L'opinion a encore frais à l'esprit l'épisode Atangana Mebara. Après avoir été acquitté, la chancellerie mettra tout en œuvre pour que l'ancien SG/PR ne respire pas un tant soit peu l'air de la liberté. Il va se voir signifier une nouvelle inculpation en prison. M. Polycarpe Abah Abah, lui, n'a même pas encore connu le dénouement de l'affaire qui l'a conduit en prison, qu'il doit déjà purger une peine d'emprisonnement de 6 ans pour tentative d'évasion aggravée. En fait, l'accusation s'échaudait de voir les chefs d'accusation retenus contre l'ancien ministre de l'Economie et des finances tomber l'un après l'autre.

Tout en gardant un œil exercé sur les procédures, M. Esso semble prendre du recul sur certaines initiatives pourtant prévues par les textes. A cet égard, le protocole transactionnel qui devait permettre à M. Yves Michel Fotso de payer 7,5 milliards de FCFA contre liberté et abandon des poursuites semble avoir été mis sous le boisseau.
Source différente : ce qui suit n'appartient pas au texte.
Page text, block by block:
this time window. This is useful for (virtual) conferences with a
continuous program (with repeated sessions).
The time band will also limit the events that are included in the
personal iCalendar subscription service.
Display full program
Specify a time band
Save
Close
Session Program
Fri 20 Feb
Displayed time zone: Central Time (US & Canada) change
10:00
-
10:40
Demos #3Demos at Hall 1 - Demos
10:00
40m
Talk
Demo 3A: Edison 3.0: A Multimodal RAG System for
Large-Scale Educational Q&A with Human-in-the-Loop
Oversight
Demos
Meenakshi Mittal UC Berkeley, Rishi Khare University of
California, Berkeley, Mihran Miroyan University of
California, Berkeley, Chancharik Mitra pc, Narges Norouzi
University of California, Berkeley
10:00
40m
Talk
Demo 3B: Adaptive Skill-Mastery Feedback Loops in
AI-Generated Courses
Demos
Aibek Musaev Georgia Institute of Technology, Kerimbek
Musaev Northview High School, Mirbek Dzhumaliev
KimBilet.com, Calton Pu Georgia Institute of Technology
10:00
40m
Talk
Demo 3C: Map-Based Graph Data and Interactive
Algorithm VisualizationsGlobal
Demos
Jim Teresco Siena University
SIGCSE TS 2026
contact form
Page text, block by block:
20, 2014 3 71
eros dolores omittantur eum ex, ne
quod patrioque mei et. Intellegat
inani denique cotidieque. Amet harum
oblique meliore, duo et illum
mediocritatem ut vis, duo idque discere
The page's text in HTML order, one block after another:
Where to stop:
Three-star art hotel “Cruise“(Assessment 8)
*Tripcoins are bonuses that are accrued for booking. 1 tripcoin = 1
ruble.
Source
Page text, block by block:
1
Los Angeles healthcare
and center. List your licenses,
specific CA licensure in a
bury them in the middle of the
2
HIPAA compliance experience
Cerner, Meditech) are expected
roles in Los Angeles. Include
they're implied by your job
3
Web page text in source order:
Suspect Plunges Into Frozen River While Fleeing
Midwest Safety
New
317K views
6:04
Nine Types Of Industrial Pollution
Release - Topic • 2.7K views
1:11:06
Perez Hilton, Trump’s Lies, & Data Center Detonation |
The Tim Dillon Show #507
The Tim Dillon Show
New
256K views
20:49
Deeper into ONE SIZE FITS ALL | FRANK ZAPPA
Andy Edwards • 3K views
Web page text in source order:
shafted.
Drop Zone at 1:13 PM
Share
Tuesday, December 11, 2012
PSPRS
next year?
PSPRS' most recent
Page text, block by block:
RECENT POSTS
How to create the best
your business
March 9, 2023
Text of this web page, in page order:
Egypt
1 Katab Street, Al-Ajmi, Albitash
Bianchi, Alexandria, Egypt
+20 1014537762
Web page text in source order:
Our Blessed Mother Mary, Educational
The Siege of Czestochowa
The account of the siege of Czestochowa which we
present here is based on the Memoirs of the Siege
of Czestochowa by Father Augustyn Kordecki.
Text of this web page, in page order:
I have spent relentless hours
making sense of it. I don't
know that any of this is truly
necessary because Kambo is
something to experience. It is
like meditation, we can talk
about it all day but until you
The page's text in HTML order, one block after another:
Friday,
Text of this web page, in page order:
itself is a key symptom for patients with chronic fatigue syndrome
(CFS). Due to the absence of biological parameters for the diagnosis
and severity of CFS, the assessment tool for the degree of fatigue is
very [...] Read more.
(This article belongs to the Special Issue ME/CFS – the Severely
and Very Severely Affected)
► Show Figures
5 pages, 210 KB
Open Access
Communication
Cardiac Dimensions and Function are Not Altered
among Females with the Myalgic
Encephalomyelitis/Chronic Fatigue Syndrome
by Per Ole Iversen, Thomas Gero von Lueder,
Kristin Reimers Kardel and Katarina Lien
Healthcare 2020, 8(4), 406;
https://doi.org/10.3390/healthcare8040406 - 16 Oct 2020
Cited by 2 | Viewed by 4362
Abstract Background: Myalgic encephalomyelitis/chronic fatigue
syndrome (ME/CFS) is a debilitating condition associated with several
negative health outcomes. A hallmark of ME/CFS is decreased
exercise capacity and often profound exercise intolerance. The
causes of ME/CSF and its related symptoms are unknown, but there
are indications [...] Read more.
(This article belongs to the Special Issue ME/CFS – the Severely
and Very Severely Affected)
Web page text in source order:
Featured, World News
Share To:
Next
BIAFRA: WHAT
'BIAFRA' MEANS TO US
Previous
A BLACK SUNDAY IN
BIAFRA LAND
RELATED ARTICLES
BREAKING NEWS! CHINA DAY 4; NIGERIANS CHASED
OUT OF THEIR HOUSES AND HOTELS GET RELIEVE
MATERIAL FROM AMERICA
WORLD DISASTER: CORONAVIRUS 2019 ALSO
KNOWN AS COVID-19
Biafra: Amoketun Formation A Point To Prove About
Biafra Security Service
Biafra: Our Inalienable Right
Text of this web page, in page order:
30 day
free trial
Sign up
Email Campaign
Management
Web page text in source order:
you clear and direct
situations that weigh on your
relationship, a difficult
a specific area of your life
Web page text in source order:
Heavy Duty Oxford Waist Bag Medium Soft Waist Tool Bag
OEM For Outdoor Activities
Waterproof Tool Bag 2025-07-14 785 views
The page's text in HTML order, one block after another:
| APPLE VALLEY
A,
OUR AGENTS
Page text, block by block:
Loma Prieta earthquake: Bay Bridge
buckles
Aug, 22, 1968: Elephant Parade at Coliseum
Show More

En tout cas la négociation entre les deux parties, qui devait inaugurer une ère que l'opinion publique appelle de tous ses vœux, donne aujourd'hui plus que l'impression d'être dans l'impasse.

Une mauvaise nouvelle pour ceux qui avaient misé pour une administration plus libre de la Justice sous M. Laurent Esso. Tant le garde des Sceaux met une ardeur particulière pour que s'accomplisse la volonté de celui qui l'a porté au pinacle. La preuve: l'ancien ministre de la Défense qui n'est pas connu pour proactivité a réussi le tour de force de créer les prisons secondaires de Yaoundé et de Douala logées dans des camps militaires et de nommer leurs régisseurs le même jour.